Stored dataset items
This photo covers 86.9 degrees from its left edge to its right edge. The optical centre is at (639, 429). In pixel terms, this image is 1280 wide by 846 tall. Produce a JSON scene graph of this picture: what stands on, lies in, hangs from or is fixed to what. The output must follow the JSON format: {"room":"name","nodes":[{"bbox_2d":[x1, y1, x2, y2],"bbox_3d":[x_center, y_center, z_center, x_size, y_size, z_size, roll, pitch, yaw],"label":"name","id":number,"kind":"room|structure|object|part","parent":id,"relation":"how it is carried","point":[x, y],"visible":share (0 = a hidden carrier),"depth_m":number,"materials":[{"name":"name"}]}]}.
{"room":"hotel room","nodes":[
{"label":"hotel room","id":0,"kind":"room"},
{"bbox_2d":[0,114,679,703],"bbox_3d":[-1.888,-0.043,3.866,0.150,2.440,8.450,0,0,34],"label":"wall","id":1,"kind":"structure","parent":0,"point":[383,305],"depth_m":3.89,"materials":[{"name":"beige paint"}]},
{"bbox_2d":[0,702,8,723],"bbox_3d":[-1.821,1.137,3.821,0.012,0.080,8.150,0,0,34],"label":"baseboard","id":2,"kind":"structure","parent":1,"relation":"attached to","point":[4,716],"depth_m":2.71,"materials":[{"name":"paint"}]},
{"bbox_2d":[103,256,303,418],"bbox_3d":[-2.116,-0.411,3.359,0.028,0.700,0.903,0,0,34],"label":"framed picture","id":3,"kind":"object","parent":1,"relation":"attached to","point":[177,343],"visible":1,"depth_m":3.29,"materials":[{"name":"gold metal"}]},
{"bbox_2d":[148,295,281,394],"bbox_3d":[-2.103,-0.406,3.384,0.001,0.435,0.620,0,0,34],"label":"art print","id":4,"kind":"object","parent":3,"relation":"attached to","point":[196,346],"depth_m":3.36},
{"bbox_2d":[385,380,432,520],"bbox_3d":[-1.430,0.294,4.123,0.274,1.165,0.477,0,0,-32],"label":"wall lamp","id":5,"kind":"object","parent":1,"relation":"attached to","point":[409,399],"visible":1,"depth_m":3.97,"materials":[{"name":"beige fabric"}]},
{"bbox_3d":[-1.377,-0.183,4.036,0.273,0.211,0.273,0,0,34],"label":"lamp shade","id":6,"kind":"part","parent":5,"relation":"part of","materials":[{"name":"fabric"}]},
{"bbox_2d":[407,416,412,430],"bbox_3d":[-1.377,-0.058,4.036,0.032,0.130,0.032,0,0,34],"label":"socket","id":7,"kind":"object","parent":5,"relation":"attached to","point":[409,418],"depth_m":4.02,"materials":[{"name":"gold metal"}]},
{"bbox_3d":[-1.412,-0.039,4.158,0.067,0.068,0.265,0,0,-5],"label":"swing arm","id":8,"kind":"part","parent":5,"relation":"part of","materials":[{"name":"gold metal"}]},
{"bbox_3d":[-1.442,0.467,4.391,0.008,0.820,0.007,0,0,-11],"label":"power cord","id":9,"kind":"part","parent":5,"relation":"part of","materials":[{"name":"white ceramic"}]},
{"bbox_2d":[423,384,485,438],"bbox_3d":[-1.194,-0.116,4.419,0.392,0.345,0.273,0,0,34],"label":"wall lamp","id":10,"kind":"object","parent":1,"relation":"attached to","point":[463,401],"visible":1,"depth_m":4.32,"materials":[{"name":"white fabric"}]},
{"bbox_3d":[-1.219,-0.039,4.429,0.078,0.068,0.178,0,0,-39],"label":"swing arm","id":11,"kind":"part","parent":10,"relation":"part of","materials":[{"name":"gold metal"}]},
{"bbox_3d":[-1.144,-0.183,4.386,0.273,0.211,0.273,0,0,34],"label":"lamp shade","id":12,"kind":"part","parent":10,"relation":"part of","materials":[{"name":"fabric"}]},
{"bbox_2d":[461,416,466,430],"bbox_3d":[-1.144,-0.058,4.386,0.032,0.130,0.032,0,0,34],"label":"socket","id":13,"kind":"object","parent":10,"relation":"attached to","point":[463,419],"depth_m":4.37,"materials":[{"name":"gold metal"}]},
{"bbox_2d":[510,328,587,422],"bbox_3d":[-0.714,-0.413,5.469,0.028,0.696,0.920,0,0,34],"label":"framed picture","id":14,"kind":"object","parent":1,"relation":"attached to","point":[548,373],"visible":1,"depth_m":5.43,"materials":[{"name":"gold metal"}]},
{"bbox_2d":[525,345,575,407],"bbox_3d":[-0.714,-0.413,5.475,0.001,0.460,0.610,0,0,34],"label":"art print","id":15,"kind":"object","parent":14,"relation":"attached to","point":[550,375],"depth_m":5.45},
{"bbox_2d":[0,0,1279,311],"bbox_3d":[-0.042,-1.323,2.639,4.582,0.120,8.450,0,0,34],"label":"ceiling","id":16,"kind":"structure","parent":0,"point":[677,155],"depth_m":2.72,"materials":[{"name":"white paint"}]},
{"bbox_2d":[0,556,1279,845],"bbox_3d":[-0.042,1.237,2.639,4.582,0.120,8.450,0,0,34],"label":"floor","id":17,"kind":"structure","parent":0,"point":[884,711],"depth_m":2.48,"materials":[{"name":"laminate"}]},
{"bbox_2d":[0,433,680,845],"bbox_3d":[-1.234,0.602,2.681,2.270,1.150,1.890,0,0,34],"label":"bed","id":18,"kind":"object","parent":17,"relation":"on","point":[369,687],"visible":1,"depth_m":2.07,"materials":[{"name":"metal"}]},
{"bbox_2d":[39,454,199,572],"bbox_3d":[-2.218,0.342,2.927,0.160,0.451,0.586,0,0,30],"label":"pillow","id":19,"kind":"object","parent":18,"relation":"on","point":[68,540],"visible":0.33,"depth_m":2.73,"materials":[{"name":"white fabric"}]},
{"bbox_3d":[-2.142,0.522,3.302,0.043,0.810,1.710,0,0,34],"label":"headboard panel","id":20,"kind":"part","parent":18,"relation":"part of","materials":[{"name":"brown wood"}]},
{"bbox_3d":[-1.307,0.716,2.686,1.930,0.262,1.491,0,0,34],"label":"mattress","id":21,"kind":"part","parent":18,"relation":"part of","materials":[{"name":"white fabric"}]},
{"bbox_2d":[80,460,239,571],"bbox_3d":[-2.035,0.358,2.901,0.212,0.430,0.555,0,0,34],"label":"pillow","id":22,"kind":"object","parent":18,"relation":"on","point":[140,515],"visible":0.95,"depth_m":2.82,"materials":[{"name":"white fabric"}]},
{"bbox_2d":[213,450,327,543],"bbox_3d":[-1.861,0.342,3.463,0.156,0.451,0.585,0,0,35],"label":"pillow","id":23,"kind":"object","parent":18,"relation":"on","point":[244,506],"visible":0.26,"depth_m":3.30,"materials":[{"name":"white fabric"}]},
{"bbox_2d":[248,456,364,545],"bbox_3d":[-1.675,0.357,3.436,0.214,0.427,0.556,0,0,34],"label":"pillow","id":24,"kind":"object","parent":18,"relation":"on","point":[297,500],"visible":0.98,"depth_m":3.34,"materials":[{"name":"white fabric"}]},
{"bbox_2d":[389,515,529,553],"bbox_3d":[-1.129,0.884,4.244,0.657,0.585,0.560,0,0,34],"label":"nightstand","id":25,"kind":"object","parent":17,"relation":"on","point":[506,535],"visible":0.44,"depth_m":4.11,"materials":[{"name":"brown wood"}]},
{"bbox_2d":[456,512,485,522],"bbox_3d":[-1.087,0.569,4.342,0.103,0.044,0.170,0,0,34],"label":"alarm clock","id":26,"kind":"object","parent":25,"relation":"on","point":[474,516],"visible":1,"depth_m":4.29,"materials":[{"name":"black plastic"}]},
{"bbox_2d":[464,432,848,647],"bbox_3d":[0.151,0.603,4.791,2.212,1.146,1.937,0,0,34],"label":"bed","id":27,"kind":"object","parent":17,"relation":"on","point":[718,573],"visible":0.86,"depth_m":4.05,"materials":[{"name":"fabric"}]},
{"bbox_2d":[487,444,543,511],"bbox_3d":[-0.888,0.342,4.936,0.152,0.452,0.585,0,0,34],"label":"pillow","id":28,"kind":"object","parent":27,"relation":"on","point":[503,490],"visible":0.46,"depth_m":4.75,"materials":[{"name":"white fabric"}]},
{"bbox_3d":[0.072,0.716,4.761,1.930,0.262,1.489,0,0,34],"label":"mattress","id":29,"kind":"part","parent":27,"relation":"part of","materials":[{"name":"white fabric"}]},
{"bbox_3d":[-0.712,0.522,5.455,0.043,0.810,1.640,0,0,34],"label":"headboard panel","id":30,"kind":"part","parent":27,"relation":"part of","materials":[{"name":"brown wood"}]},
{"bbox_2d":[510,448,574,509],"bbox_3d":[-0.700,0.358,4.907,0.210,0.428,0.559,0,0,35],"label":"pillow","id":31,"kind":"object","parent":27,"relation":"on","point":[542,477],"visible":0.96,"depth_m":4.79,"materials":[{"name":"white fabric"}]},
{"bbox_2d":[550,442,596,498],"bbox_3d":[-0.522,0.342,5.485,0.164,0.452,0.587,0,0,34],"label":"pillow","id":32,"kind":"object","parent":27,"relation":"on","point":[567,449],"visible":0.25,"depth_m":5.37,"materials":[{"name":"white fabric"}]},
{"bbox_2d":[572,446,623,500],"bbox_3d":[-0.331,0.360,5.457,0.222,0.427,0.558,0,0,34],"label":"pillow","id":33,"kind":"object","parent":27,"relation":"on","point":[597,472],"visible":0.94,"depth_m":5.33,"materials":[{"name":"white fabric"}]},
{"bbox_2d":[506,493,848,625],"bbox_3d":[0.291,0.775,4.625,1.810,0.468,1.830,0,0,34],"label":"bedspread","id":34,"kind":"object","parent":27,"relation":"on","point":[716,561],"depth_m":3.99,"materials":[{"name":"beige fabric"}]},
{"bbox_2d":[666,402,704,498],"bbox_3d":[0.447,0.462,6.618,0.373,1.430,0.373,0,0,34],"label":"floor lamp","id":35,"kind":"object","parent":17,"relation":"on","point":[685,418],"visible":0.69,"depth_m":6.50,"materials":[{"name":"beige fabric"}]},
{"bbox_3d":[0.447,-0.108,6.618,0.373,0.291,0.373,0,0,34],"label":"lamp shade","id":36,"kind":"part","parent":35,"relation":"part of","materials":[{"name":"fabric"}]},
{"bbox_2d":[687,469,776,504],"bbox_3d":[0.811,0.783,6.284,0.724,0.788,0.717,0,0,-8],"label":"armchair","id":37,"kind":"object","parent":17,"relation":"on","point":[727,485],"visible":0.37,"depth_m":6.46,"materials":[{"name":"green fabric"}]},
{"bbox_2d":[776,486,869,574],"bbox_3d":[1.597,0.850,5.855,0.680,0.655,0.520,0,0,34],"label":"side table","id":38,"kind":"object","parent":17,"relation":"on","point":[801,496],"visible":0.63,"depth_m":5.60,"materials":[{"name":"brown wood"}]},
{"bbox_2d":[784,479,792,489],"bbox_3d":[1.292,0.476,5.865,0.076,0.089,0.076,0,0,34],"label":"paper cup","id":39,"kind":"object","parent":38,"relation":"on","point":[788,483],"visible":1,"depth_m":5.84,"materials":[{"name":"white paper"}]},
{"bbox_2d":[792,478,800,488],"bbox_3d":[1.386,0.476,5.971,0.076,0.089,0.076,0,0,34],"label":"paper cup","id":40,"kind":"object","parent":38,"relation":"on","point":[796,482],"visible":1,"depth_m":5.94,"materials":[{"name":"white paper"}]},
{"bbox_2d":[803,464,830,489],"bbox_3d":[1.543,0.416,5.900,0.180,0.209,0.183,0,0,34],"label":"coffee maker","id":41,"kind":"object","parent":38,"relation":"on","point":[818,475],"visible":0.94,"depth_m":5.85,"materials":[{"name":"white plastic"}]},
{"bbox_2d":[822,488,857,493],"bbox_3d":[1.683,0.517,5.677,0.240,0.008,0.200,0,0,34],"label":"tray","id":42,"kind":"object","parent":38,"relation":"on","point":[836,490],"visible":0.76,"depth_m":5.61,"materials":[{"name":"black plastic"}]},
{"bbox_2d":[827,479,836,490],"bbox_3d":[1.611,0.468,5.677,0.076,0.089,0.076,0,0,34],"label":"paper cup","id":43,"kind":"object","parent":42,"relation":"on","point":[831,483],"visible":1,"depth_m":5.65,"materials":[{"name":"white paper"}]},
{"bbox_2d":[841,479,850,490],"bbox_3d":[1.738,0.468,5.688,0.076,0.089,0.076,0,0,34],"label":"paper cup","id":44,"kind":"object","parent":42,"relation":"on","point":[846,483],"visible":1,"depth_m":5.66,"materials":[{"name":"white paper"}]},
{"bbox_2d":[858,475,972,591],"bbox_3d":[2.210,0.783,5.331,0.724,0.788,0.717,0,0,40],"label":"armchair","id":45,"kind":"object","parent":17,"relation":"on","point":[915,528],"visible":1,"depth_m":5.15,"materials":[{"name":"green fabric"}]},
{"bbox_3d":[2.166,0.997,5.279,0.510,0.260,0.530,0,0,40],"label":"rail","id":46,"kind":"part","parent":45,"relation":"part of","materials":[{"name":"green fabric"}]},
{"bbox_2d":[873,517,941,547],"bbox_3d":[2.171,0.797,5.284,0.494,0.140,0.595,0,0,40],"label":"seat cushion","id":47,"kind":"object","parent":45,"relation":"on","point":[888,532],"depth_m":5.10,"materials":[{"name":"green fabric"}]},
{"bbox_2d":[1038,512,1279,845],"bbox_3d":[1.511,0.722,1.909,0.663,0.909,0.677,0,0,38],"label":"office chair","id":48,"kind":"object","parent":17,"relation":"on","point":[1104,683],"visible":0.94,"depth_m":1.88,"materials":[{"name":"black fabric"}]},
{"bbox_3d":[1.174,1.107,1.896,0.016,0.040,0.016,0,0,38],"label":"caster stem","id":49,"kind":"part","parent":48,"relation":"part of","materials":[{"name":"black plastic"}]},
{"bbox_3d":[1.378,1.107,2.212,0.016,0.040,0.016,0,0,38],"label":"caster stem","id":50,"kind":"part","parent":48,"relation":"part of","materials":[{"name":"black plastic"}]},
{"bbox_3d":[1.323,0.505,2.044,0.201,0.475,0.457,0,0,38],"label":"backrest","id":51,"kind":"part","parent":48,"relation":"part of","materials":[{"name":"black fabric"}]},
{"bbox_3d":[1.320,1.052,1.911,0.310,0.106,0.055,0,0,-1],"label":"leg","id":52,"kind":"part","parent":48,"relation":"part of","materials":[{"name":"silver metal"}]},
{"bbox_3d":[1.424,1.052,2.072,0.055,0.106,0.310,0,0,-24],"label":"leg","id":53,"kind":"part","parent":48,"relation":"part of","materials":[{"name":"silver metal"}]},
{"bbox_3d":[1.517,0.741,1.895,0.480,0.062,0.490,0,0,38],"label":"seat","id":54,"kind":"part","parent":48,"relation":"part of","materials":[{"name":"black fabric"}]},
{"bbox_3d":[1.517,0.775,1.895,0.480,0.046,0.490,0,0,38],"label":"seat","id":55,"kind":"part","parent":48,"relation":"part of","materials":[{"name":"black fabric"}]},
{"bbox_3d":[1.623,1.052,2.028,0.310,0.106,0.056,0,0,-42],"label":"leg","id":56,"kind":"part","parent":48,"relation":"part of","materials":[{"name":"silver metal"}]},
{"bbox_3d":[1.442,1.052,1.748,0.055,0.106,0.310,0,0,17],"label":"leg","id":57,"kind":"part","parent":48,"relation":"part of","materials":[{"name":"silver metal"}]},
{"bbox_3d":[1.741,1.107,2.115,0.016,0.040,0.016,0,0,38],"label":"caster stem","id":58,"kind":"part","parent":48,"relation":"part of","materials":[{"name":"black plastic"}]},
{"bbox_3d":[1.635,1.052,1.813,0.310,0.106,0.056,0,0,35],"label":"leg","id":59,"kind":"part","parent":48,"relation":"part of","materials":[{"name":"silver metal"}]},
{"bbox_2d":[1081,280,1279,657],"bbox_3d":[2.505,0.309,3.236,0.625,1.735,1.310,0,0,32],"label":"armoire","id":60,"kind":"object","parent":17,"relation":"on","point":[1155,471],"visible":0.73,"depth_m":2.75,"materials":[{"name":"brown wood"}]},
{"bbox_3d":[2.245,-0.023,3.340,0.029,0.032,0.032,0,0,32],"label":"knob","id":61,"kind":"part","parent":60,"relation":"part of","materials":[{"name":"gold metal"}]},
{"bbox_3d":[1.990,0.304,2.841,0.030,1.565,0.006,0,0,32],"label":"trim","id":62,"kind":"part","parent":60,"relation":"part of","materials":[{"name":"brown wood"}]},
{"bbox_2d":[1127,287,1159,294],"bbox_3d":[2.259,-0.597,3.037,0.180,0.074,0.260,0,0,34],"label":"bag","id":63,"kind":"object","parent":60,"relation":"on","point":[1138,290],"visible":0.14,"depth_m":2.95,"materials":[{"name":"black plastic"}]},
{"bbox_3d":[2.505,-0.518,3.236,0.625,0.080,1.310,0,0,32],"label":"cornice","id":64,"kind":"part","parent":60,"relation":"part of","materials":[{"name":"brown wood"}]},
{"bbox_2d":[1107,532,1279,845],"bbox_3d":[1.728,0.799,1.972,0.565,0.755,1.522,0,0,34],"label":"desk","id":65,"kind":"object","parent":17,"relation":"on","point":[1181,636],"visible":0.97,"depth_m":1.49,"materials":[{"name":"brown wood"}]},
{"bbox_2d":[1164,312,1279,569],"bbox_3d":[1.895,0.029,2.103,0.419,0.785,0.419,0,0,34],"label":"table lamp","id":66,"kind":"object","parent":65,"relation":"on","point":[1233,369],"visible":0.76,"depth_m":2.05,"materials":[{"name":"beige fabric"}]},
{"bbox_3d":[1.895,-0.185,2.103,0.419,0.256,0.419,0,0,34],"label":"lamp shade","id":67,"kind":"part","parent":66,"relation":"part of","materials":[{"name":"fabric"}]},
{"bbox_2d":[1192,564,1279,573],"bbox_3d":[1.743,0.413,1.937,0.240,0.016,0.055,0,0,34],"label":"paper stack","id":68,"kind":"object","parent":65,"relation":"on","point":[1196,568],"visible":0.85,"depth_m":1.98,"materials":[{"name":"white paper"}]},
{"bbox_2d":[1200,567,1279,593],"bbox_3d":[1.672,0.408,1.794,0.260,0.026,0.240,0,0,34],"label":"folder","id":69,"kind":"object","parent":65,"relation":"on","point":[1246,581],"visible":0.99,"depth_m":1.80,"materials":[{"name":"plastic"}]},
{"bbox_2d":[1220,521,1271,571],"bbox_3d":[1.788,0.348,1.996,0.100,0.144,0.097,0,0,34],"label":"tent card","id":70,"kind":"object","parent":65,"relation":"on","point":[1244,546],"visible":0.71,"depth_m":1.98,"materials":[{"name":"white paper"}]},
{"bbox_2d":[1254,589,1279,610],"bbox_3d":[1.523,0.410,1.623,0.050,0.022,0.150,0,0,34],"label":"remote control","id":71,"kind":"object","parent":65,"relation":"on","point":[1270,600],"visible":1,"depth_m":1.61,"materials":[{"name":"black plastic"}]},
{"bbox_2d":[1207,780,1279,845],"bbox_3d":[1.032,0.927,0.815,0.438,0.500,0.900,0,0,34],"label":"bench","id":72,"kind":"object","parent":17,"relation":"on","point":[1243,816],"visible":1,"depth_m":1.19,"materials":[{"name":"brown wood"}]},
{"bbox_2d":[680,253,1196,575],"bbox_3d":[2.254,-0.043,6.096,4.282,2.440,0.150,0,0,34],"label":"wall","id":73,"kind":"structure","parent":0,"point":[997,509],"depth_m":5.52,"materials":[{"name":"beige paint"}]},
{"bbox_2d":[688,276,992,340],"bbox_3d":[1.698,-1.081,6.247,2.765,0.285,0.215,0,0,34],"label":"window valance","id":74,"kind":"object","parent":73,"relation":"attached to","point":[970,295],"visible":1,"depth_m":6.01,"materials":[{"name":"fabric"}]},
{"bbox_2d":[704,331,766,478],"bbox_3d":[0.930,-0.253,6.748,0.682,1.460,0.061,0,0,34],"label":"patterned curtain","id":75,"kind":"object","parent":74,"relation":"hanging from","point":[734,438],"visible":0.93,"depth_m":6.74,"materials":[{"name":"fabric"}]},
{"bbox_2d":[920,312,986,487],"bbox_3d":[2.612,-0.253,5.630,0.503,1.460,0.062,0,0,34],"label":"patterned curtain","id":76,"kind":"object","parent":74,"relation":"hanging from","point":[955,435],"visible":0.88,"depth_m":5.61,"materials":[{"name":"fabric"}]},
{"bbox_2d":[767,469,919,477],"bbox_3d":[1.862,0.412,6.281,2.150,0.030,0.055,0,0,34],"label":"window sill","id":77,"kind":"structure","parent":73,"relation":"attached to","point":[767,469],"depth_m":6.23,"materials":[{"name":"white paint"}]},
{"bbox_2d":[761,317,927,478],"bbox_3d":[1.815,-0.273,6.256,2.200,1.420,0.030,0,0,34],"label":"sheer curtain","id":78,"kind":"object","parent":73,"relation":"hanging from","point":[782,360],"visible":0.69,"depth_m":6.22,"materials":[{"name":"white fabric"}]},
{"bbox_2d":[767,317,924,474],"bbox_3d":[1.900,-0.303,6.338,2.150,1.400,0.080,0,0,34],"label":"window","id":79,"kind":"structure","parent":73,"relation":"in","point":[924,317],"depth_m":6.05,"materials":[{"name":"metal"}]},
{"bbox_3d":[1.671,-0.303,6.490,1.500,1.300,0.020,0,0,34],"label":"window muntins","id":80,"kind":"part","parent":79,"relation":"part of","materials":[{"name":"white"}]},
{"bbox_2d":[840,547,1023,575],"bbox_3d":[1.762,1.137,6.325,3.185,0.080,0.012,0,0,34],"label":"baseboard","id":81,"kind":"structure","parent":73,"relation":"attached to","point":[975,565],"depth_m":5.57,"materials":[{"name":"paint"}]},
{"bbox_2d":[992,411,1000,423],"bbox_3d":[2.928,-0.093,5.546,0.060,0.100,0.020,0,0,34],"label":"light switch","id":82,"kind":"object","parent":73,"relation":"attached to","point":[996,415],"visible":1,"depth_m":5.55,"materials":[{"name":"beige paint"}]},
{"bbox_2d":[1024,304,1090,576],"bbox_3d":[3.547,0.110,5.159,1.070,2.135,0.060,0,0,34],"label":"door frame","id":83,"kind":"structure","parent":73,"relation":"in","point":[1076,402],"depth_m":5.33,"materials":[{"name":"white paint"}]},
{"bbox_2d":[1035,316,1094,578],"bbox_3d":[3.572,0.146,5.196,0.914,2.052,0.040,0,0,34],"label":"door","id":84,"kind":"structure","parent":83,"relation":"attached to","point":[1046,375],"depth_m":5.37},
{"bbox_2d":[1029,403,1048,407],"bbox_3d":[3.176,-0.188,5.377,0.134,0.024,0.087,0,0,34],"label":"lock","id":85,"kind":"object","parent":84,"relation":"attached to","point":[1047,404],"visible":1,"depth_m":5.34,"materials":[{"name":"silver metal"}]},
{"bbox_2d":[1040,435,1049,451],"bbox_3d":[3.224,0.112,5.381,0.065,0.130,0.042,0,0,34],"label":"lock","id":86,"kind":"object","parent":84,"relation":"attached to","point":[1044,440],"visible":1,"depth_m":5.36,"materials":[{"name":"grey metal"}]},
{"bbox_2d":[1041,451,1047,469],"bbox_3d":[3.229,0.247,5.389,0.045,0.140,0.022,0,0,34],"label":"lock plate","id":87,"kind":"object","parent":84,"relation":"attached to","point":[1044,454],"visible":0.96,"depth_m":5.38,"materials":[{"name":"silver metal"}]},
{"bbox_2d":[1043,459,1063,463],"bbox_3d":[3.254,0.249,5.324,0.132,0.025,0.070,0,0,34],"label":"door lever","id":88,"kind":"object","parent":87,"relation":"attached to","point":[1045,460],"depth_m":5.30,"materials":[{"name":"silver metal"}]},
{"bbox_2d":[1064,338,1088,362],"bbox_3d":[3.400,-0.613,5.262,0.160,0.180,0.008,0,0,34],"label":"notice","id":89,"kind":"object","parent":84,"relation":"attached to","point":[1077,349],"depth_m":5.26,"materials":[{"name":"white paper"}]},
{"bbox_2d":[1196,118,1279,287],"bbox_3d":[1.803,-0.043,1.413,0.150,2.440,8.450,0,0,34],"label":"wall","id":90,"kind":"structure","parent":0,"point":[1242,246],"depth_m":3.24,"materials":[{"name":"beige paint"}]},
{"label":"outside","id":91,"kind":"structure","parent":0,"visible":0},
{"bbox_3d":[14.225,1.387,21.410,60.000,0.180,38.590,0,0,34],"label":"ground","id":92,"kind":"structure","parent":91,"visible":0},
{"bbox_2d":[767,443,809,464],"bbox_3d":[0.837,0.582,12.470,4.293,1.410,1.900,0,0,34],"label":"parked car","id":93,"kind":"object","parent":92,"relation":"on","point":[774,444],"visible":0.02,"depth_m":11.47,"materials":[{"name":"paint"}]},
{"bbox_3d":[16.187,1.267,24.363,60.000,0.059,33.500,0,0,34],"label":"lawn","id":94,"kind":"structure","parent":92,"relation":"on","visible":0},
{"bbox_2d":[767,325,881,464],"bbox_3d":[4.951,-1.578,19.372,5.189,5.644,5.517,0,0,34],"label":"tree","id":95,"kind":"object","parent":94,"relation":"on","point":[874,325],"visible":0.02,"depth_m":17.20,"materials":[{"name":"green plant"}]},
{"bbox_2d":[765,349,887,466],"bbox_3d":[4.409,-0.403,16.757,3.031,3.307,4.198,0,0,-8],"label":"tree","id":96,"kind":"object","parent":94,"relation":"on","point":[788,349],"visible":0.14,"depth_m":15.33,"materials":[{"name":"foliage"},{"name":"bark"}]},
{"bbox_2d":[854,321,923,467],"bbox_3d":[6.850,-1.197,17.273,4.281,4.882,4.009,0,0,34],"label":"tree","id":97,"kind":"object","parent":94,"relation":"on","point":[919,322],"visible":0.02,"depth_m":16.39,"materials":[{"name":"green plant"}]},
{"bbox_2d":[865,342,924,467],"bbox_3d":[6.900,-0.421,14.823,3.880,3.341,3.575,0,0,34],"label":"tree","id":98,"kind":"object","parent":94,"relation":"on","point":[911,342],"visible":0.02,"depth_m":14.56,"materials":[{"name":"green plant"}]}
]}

Goal of the exercise:
Scan the data, and report each line that uses the word "nodes".

Task response:
This photo covers 86.9 degrees from its left edge to its right edge. The optical centre is at (639, 429). In pixel terms, this image is 1280 wide by 846 tall. Produce a JSON scene graph of this picture: what stands on, lies in, hangs from or is fixed to what. The output must follow the JSON format: {"room":"name","nodes":[{"bbox_2d":[x1, y1, x2, y2],"bbox_3d":[x_center, y_center, z_center, x_size, y_size, z_size, roll, pitch, yaw],"label":"name","id":number,"kind":"room|structure|object|part","parent":id,"relation":"how it is carried","point":[x, y],"visible":share (0 = a hidden carrier),"depth_m":number,"materials":[{"name":"name"}]}]}.
{"room":"hotel room","nodes":[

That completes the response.